---- DATASET EXTRACT

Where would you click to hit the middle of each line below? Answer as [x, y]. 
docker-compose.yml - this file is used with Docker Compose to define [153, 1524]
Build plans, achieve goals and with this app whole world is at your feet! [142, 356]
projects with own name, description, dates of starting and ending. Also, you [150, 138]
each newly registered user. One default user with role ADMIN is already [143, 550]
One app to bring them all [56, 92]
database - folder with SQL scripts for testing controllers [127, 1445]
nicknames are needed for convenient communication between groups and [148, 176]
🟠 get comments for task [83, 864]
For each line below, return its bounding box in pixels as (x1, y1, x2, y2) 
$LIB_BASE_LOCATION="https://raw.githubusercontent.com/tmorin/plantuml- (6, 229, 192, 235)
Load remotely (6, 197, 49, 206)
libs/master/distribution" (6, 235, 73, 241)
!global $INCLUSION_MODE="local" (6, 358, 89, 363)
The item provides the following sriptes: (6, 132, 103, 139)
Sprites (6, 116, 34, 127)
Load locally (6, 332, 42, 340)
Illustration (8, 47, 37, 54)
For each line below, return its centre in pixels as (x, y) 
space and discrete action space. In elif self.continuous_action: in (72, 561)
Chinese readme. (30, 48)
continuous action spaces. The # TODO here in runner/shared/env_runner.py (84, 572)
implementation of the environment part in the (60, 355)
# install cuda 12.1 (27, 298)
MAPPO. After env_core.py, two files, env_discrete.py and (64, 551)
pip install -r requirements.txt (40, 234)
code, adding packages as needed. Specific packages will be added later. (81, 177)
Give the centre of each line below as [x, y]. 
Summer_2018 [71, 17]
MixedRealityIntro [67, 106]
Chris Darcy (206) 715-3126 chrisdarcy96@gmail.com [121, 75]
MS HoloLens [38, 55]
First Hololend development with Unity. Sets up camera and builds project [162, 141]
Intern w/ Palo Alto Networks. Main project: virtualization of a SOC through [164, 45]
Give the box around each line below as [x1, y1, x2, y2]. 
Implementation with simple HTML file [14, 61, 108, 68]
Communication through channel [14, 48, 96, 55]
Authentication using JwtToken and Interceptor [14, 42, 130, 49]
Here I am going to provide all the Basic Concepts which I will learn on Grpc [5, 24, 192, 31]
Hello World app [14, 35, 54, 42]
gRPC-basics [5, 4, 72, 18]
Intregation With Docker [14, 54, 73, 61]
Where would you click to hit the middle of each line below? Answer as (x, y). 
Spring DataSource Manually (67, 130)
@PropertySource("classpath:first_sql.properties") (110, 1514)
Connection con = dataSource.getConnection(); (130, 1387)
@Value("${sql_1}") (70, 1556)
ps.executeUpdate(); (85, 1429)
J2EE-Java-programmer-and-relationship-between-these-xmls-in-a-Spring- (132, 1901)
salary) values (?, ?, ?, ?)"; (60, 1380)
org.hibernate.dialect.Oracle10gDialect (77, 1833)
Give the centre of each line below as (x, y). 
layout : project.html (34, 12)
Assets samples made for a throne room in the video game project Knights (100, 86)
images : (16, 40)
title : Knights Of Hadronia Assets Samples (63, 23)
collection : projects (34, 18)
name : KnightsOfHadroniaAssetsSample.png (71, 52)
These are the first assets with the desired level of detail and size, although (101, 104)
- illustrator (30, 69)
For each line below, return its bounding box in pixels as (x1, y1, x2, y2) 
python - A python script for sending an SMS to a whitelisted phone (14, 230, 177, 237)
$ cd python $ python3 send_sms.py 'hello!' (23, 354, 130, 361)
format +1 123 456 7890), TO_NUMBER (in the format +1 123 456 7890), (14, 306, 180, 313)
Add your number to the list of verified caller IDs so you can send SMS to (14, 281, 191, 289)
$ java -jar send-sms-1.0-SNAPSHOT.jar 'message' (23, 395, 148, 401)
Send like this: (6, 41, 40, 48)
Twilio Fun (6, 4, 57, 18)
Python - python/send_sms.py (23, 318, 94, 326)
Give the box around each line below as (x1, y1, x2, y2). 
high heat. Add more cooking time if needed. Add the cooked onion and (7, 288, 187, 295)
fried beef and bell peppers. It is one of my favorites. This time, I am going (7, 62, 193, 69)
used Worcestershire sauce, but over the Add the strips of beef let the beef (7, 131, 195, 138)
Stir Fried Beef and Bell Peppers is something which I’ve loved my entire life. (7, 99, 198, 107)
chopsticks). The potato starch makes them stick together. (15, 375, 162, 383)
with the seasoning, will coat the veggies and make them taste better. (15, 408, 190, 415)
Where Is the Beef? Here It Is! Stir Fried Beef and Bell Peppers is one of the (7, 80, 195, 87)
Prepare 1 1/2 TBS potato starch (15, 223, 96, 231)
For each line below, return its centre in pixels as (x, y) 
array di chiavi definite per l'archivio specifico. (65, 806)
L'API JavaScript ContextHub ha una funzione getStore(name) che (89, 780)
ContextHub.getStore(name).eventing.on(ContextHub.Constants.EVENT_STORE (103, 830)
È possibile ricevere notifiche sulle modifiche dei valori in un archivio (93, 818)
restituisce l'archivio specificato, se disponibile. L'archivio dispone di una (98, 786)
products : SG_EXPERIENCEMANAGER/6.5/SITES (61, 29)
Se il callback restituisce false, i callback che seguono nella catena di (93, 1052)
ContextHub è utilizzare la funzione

--------

- [PROBLEM REQUIREMENTS]
Copy out the lines above exactly, beginning at the one that contains "database - folder" and ending at the one that contains "Communication through channel".

- [EXPECTED OUTPUT]
database - folder with SQL scripts for testing controllers [127, 1445]
nicknames are needed for convenient communication between groups and [148, 176]
🟠 get comments for task [83, 864]
For each line below, return its bounding box in pixels as (x1, y1, x2, y2) 
$LIB_BASE_LOCATION="https://raw.githubusercontent.com/tmorin/plantuml- (6, 229, 192, 235)
Load remotely (6, 197, 49, 206)
libs/master/distribution" (6, 235, 73, 241)
!global $INCLUSION_MODE="local" (6, 358, 89, 363)
The item provides the following sriptes: (6, 132, 103, 139)
Sprites (6, 116, 34, 127)
Load locally (6, 332, 42, 340)
Illustration (8, 47, 37, 54)
For each line below, return its centre in pixels as (x, y) 
space and discrete action space. In elif self.continuous_action: in (72, 561)
Chinese readme. (30, 48)
continuous action spaces. The # TODO here in runner/shared/env_runner.py (84, 572)
implementation of the environment part in the (60, 355)
# install cuda 12.1 (27, 298)
MAPPO. After env_core.py, two files, env_discrete.py and (64, 551)
pip install -r requirements.txt (40, 234)
code, adding packages as needed. Specific packages will be added later. (81, 177)
Give the centre of each line below as [x, y]. 
Summer_2018 [71, 17]
MixedRealityIntro [67, 106]
Chris Darcy (206) 715-3126 chrisdarcy96@gmail.com [121, 75]
MS HoloLens [38, 55]
First Hololend development with Unity. Sets up camera and builds project [162, 141]
Intern w/ Palo Alto Networks. Main project: virtualization of a SOC through [164, 45]
Give the box around each line below as [x1, y1, x2, y2]. 
Implementation with simple HTML file [14, 61, 108, 68]
Communication through channel [14, 48, 96, 55]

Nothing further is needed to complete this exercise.